In the late autumn of 1867, Edison made his way back to the parental home in Port Huron, Michigan, as penniless and hungry as ever. It was, indeed, a sad home-coming. His mother, whom he greatly loved, was transformed by grief. They were about to lose the big “house in the grove” which had been the Edisons’ spacious home these thirteen years; a change in authority at the Fort Gratiot reservation had resulted in the place being taken over by the military. To Nancy Edison’s bitter disappointment, they were forced to move to temporary quarters until a new dwelling could be found. The whole family now made great moan at the evil days that had befallen the “Ea-di-sons,” as they were called in Port Huron.80
Hard work, anxiety, numerous deaths in the family, had all combined to make Edison’s mother old and ill before her time. Her illness was attended with symptoms of mental derangement, as her neighbors noticed.81 The father, never a reliable party, now betook himself elsewhere as often as possible.
It was not a home to remain in any longer than Tom Edison could manage. On the other hand, there was nothing for the mother to be happy over in the erratic career of her Alva. Though he earned a good living for those days, in spells, and aided his parents whenever he could, he usually had nothing to show for his labors. In contrast, his elder brother Pitt, who was employed for long years in the office of the local horsecar line, seemed a solid citizen.
“After stopping for some time at home, I got restless, and thought I would like to work in the East,” Edison recalled. A friend of Cincinnati days had written him from Boston, and Edison wrote inquiring if there was an operator’s job there. The reply advised him to come at once to the Western Union office in that city.82
Boston was then not only America’s “hub of culture,” but also her foremost center of scientific learning. At this stage of his development Edison sensed that he needed contact with better sources of technical knowledge and equipment. In the 1850s there were not many more than two hundred graduate engineers in the United States, and few of them were knowledgeable in electricity. But Boston, the home of the Yankee inventors, had already well-established manufacturers of fine electrical equipment. There he would likely find the answers to many problems in electrical science that now tormented him.

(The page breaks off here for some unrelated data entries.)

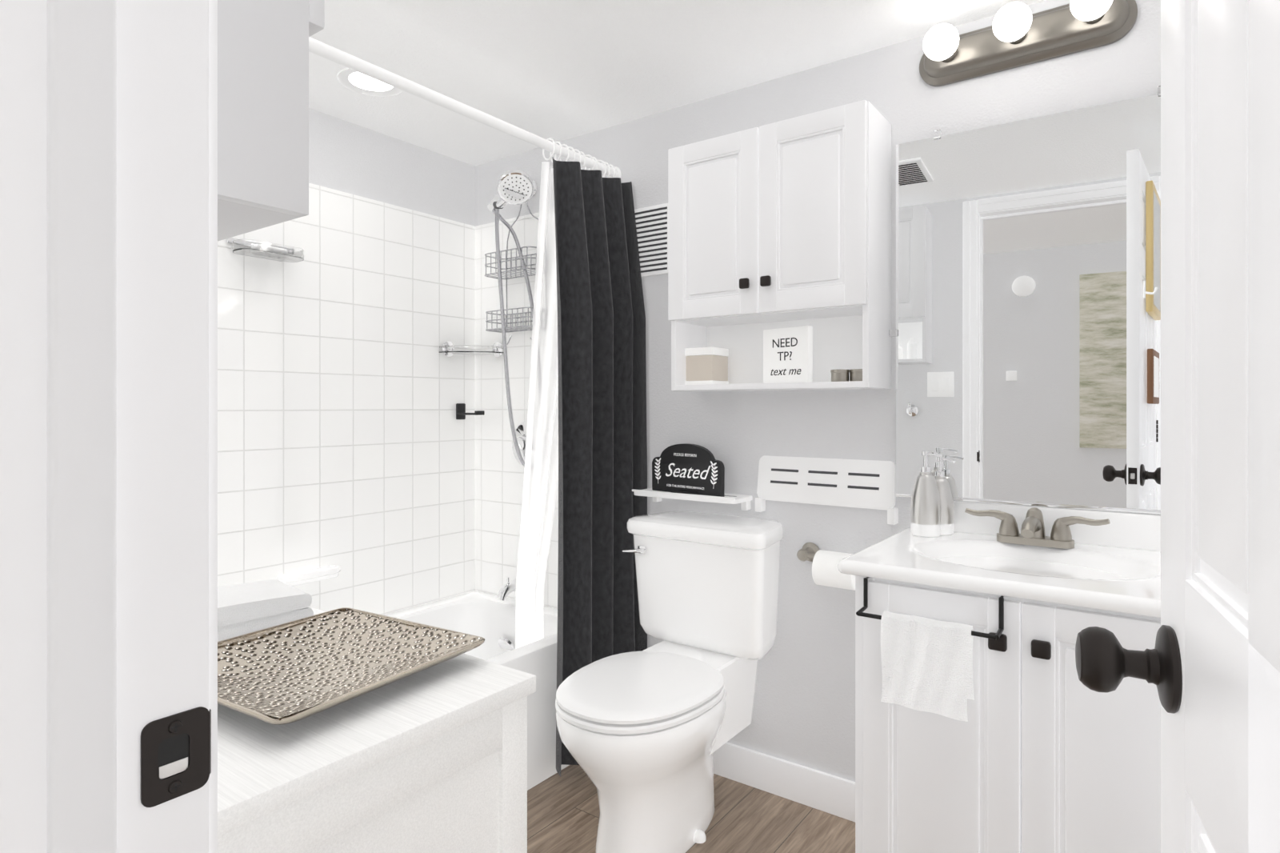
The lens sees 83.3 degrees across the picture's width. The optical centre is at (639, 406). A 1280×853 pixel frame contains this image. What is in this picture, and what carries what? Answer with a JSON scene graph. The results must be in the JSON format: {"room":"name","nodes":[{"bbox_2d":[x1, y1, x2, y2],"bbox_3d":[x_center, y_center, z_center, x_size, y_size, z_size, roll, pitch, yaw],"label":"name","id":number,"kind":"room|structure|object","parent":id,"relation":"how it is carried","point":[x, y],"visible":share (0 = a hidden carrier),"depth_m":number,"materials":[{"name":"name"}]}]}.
{"room":"bathroom","nodes":[
{"label":"bathroom","id":0,"kind":"room"},
{"bbox_2d":[0,0,217,852],"bbox_3d":[-0.062,0.093,0.243,0.782,2.054,0.154,0,0,36],"label":"door frame","id":1,"kind":"structure","parent":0,"point":[109,108],"depth_m":0.43,"materials":[{"name":"white paint"}]},
{"bbox_2d":[140,706,211,807],"bbox_3d":[-0.301,0.227,0.470,0.007,0.054,0.044,0,0,28],"label":"strike plate","id":2,"kind":"object","parent":1,"relation":"attached to","point":[176,749],"visible":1,"depth_m":0.47,"materials":[{"name":"black metal"}]},
{"bbox_2d":[308,108,475,226],"bbox_3d":[-1.227,0.085,2.140,0.100,2.070,1.820,0,0,36],"label":"wall","id":3,"kind":"structure","parent":0,"point":[344,156],"depth_m":2.53,"materials":[{"name":"grey paint"}]},
{"bbox_2d":[217,182,475,615],"bbox_3d":[-1.150,0.015,2.153,0.008,1.450,1.692,0,0,36],"label":"wall tile","id":4,"kind":"structure","parent":3,"relation":"attached to","point":[342,442],"depth_m":2.40,"materials":[{"name":"white tile"}]},
{"bbox_2d":[308,0,1044,166],"bbox_3d":[-0.178,-0.980,0.605,5.600,0.060,3.270,0,0,36],"label":"ceiling","id":5,"kind":"structure","parent":0,"point":[559,70],"depth_m":1.94,"materials":[{"name":"white paint"}]},
{"bbox_2d":[337,68,403,96],"bbox_3d":[-0.784,-0.947,2.102,0.184,0.005,0.184,0,0,36],"label":"recessed light","id":6,"kind":"object","parent":5,"relation":"in","point":[358,82],"visible":0.54,"depth_m":2.12,"materials":[{"name":"white plastic"}]},
{"bbox_2d":[527,764,855,852],"bbox_3d":[-0.178,1.150,0.605,5.600,0.060,3.270,0,0,36],"label":"floor","id":7,"kind":"structure","parent":0,"point":[563,810],"depth_m":1.94,"materials":[{"name":"wood"}]},
{"bbox_2d":[217,606,535,852],"bbox_3d":[-0.726,0.810,1.276,0.786,0.620,0.732,0,0,36],"label":"base cabinet","id":8,"kind":"object","parent":7,"relation":"on","point":[434,759],"visible":0.59,"depth_m":1.14,"materials":[{"name":"white wood"}]},
{"bbox_2d":[217,579,313,641],"bbox_3d":[-0.895,0.451,1.516,0.198,0.099,0.340,0,0,44],"label":"folded towel","id":9,"kind":"object","parent":8,"relation":"on","point":[243,608],"visible":0.4,"depth_m":1.51,"materials":[{"name":"white fabric"}]},
{"bbox_2d":[217,607,484,724],"bbox_3d":[-0.595,0.475,1.335,0.438,0.048,0.438,0,0,31],"label":"tray","id":10,"kind":"object","parent":8,"relation":"on","point":[298,670],"visible":0.88,"depth_m":1.38,"materials":[{"name":"beige"}]},
{"bbox_2d":[383,590,568,790],"bbox_3d":[-0.864,0.920,1.950,0.690,0.400,1.680,0,0,36],"label":"bathtub","id":11,"kind":"object","parent":7,"relation":"on","point":[520,635],"visible":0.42,"depth_m":2.50,"materials":[{"name":"white ceramic"}]},
{"bbox_2d":[555,510,783,852],"bbox_3d":[0.060,0.724,1.900,0.448,0.793,0.667,0,0,36],"label":"toilet","id":12,"kind":"object","parent":7,"relation":"on","point":[646,726],"visible":1,"depth_m":1.88,"materials":[{"name":"white ceramic"}]},
{"bbox_2d":[837,450,1160,852],"bbox_3d":[0.790,0.613,1.447,0.653,1.014,0.565,0,0,36],"label":"vanity","id":13,"kind":"object","parent":7,"relation":"on","point":[978,730],"visible":0.91,"depth_m":1.32,"materials":[{"name":"white wood"}]},
{"bbox_2d":[475,0,1160,781],"bbox_3d":[0.349,0.085,2.182,2.600,2.070,0.100,0,0,36],"label":"wall","id":14,"kind":"structure","parent":0,"point":[803,714],"depth_m":2.02,"materials":[{"name":"grey paint"}]},
{"bbox_2d":[484,169,548,469],"bbox_3d":[-0.421,-0.309,2.521,0.218,1.061,0.429,0,0,-22],"label":"shower head","id":15,"kind":"object","parent":14,"relation":"attached to","point":[514,186],"visible":1,"depth_m":2.52},
{"bbox_2d":[475,208,558,608],"bbox_3d":[-0.350,0.015,2.623,0.750,1.450,0.008,0,0,36],"label":"wall tile","id":16,"kind":"structure","parent":14,"relation":"attached to","point":[517,507],"depth_m":2.70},
{"bbox_2d":[632,488,752,510],"bbox_3d":[0.156,0.281,2.180,0.360,0.048,0.125,0,0,36],"label":"shelf","id":17,"kind":"object","parent":14,"relation":"attached to","point":[745,500],"visible":0.91,"depth_m":2.12,"materials":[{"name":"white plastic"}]},
{"bbox_2d":[652,443,724,496],"bbox_3d":[0.142,0.187,2.177,0.265,0.150,0.040,0,0,42],"label":"sign","id":18,"kind":"object","parent":17,"relation":"on","point":[684,468],"visible":0.99,"depth_m":2.16,"materials":[{"name":"black wood"}]},
{"bbox_2d":[668,100,891,391],"bbox_3d":[0.362,-0.394,1.969,0.575,0.695,0.225,0,0,36],"label":"upper cabinet","id":19,"kind":"object","parent":14,"relation":"attached to","point":[787,222],"visible":1,"depth_m":1.88,"materials":[{"name":"white wood"}]},
{"bbox_2d":[685,346,728,384],"bbox_3d":[0.198,-0.117,2.121,0.094,0.108,0.095,0,0,36],"label":"box","id":20,"kind":"object","parent":19,"relation":"in","point":[704,365],"visible":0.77,"depth_m":2.09,"materials":[{"name":"beige"}]},
{"bbox_2d":[763,325,812,383],"bbox_3d":[0.398,-0.138,1.948,0.023,0.150,0.150,0,0,-42],"label":"paper sign","id":21,"kind":"object","parent":19,"relation":"attached to","point":[787,351],"visible":0.99,"depth_m":1.94,"materials":[{"name":"white paper"}]},
{"bbox_2d":[830,368,862,381],"bbox_3d":[0.537,-0.079,1.844,0.093,0.032,0.047,0,0,17],"label":"tins","id":22,"kind":"object","parent":19,"relation":"in","point":[841,374],"visible":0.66,"depth_m":1.83,"materials":[{"name":"silver metal"}]},
{"bbox_2d":[713,741,855,821],"bbox_3d":[-0.178,1.067,0.605,5.400,0.105,3.070,0,0,36],"label":"baseboard","id":23,"kind":"structure","parent":14,"relation":"attached to","point":[818,790],"depth_m":2.05,"materials":[{"name":"white paint"}]},
{"bbox_2d":[796,542,855,590],"bbox_3d":[0.515,0.431,1.933,0.215,0.100,0.104,0,0,36],"label":"toilet paper holder","id":24,"kind":"object","parent":14,"relation":"attached to","point":[825,570],"visible":0.75,"depth_m":1.90,"materials":[{"name":"white paper"}]},
{"bbox_2d":[755,455,898,524],"bbox_3d":[0.504,0.224,1.986,0.400,0.162,0.034,0,0,36],"label":"shelf","id":25,"kind":"object","parent":14,"relation":"attached to","point":[869,484],"visible":0.98,"depth_m":1.97,"materials":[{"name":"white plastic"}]},
{"bbox_2d":[889,85,1160,514],"bbox_3d":[0.934,-0.229,1.669,0.692,0.919,0.012,0,0,33],"label":"mirror","id":26,"kind":"object","parent":14,"relation":"attached to","point":[1027,333],"visible":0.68,"depth_m":1.68,"materials":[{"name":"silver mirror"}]},
{"bbox_2d":[919,0,1137,86],"bbox_3d":[0.860,-0.865,1.651,0.460,0.112,0.155,0,0,36],"label":"sconce","id":27,"kind":"object","parent":14,"relation":"attached to","point":[1017,37],"visible":1,"depth_m":1.66,"materials":[{"name":"silver metal"}]},
{"bbox_3d":[-0.715,0.085,0.717,2.400,2.070,0.120,0,0,36],"label":"wall","id":28,"kind":"structure","parent":0,"visible":0},
{"bbox_2d":[226,237,303,262],"bbox_3d":[-1.099,-0.468,2.133,0.096,0.045,0.198,0,0,36],"label":"soap dish","id":29,"kind":"object","parent":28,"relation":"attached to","point":[247,247],"visible":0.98,"depth_m":2.10,"materials":[{"name":"silver metal"}]},
{"bbox_2d":[217,0,324,240],"bbox_3d":[-0.614,-0.545,0.860,0.575,0.695,0.225,0,0,36],"label":"upper cabinet","id":30,"kind":"object","parent":28,"relation":"attached to","point":[263,45],"visible":0.31,"depth_m":0.71,"materials":[{"name":"grey wood"}]},
{"bbox_2d":[277,564,340,586],"bbox_3d":[-1.025,0.528,2.247,0.083,0.042,0.183,0,0,36],"label":"soap ledge","id":31,"kind":"object","parent":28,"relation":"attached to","point":[307,576],"visible":0.91,"depth_m":2.22,"materials":[{"name":"white ceramic"}]},
{"bbox_2d":[456,403,484,419],"bbox_3d":[-0.647,0.019,2.738,0.116,0.062,0.044,0,0,36],"label":"holder","id":32,"kind":"object","parent":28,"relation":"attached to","point":[461,414],"visible":1,"depth_m":2.75,"materials":[{"name":"black metal"}]},
{"bbox_2d":[439,340,503,357],"bbox_3d":[-0.630,-0.217,2.712,0.175,0.060,0.175,0,0,36],"label":"corner shelf","id":33,"kind":"object","parent":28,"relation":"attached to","point":[448,349],"visible":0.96,"depth_m":2.71,"materials":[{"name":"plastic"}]},
{"bbox_2d":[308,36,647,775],"bbox_3d":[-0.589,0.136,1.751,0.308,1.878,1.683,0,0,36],"label":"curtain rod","id":34,"kind":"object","parent":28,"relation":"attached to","point":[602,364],"visible":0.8,"depth_m":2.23,"materials":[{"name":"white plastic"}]},
{"bbox_2d":[552,157,647,775],"bbox_3d":[-0.129,0.168,2.230,0.126,1.815,0.345,0,0,36],"label":"shower curtain","id":35,"kind":"object","parent":34,"relation":"hanging from","point":[602,364],"depth_m":2.23,"materials":[{"name":"black fabric"}]},
{"bbox_2d":[496,572,535,600],"bbox_3d":[-0.455,0.651,2.598,0.064,0.080,0.154,0,0,36],"label":"tub spout","id":36,"kind":"object","parent":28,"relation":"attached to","point":[527,581],"visible":1,"depth_m":2.59,"materials":[{"name":"silver metal"}]},
{"bbox_2d":[512,420,545,469],"bbox_3d":[-0.430,0.141,2.632,0.172,0.174,0.069,0,0,36],"label":"shower valve","id":37,"kind":"object","parent":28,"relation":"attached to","point":[527,433],"visible":0.73,"depth_m":2.63,"materials":[{"name":"silver metal"}]},
{"bbox_2d":[634,203,667,276],"bbox_3d":[0.023,-0.537,2.348,0.187,0.225,0.012,0,0,36],"label":"air vent","id":38,"kind":"object","parent":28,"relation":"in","point":[651,222],"visible":0.62,"depth_m":2.33,"materials":[{"name":"white plastic"}]},
{"bbox_2d":[1075,0,1279,852],"bbox_3d":[0.351,0.121,0.413,0.186,1.978,0.668,0,0,32],"label":"door","id":39,"kind":"structure","parent":28,"relation":"in","point":[1214,663],"depth_m":0.52,"materials":[{"name":"white paint"}]}
]}

How would he travel almost a thousand miles in winter without money? He had lately rendered some assistance to the Grand Trunk Railway, while in Port Huron, by helping to repair their broken electric cable across the St. Clair; and the railway repaid him with a free pass over their line to Boston.
Well might Mr. Horace Greeley of the Tribune urge our young men to “go West” to seek their fortune; Edison, a son of the West, determinedly rode eastward. Unlike his early wanderings, this remove was purposeful.